9. Error Handling Decision Matrix

Error Type MCP Error Code Category Retry? Circuit Breaker Impact Fallback Strategy
Parse error -32700 Client No None Fix request format
Invalid request -32600 Client No None Fix request structure
Method not found -32601 Not found No None Update tool registry
Invalid params -32602 Client No None Fix arguments
Internal error -32603 Server Yes (2x) +1 failure Retry with backoff
Tool execution error -32000 Retryable Yes (2x) +1 failure Retry, then cached
Tool timeout -32001 Retryable Yes (1x) +1 failure Return partial data
Tool not found -32002 Not found No None Refresh tool registry
Rate limit exceeded -32003 Rate limited Yes (3x) None Exponential backoff
Network timeout N/A Transport Yes (2x) +1 failure Switch transport
Connection refused N/A Transport Yes (1x) +1 failure Fail to user

10. Key Takeaways

  1. MCPClient is the single entry point: The orchestrator never directly invokes Lambda or calls ECS endpoints.
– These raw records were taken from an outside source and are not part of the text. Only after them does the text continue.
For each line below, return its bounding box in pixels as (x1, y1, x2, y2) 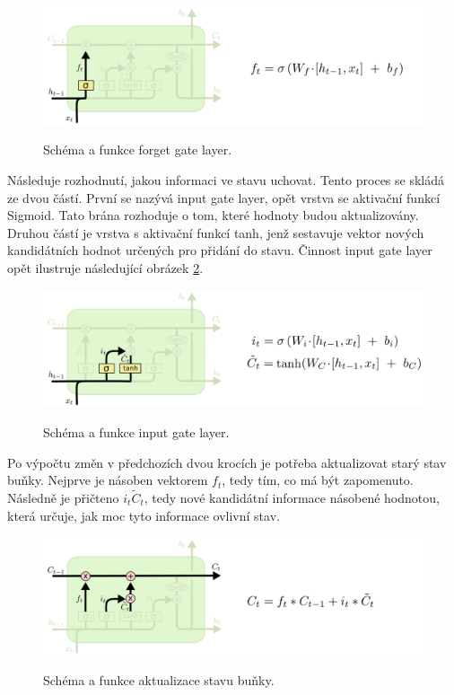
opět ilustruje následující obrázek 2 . (7, 259, 204, 277)
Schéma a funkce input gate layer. (43, 423, 230, 442)
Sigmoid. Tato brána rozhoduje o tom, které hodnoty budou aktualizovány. (7, 206, 419, 224)
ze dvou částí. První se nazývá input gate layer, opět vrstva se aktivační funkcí (7, 188, 441, 207)
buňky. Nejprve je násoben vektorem (7, 471, 208, 489)
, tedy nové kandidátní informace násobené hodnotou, (144, 488, 440, 507)
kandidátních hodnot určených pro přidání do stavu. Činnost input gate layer (7, 241, 432, 260)
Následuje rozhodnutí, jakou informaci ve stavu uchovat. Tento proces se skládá (7, 171, 445, 189)

It calls client.call_tool("manga_search", args) and the client handles everything: transport selection, retries, circuit breaking, and response parsing.
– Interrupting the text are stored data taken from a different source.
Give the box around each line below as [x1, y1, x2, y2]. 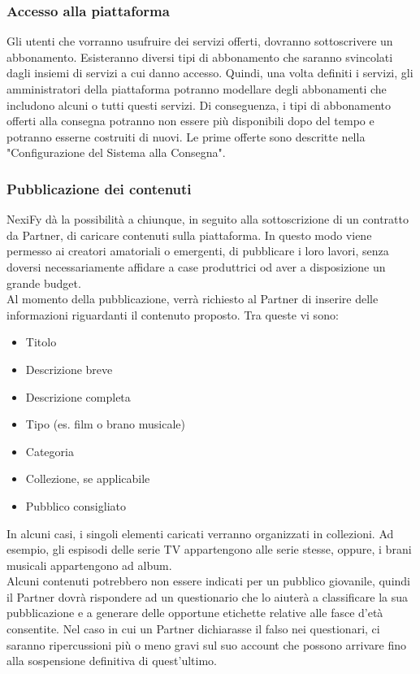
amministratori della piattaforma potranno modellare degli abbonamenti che [6, 80, 387, 97]
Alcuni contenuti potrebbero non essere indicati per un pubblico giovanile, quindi [6, 572, 410, 589]
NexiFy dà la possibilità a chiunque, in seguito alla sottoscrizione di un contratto [6, 211, 409, 228]
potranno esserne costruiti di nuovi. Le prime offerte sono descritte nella [6, 128, 366, 145]
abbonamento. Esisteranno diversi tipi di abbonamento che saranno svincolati [6, 48, 393, 65]
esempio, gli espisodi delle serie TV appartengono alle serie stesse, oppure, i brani [6, 541, 412, 558]
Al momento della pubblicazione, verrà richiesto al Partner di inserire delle [6, 290, 379, 307]
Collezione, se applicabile [25, 470, 150, 487]

  2. ToolDiscoveryClient enables dynamic tool addition: New MCP servers register in DynamoDB, the discovery client picks them up within 5 minutes, and the orchestrator can invoke new tools without redeployment. This decouples tool development from orchestrator releases.

  3. MCPRequestBuilder enforces protocol correctness: Every request gets a unique ID, proper JSON-RPC 2.0 structure, and optional schema validation before it leaves the client. This catches bad arguments before they consume Lambda invocations.
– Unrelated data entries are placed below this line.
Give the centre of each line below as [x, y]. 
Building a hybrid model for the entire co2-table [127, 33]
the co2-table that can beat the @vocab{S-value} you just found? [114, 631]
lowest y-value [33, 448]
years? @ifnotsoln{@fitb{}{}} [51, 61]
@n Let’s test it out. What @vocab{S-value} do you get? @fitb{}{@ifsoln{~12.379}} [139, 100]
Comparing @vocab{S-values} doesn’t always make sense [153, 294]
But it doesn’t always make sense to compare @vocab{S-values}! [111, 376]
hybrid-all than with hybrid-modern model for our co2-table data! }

  4. MCPResponseParser classifies errors for retry decisions: Not all errors are retryable. Client errors (bad arguments) should not be retried. Server errors and timeouts should. Rate limit errors need longer backoff. The parser makes this classification automatic.

  5. Per-server circuit breakers isolate failures: If the recommendation MCP server is down, the circuit opens for that server only. Search, price lookup, and ordering continue to work. At 1M messages/day, this isolation is the difference between a partial outage and a total outage.

  6. Exponential backoff with jitter prevents thundering herds: When an MCP server recovers from an outage, all waiting clients would retry simultaneously without jitter. The decorrelated jitter spreads retries over time, giving the server a chance to warm up.

  7. JSON tool definitions drive the FM's tool selection: The quality of tool descriptions and parameter documentation directly affects Claude 3's ability to select the right tool and construct valid arguments. Investing in clear, detailed tool definitions reduces failed tool calls and wasted tokens.

  8. Three-level caching (local memory -> Redis -> DynamoDB) balances speed and freshness: Tool resolution hits the local cache in microseconds, Redis in ~1ms, and DynamoDB in ~5ms. The 60-second TTL ensures tools are fresh enough while avoiding per-request DynamoDB reads at scale.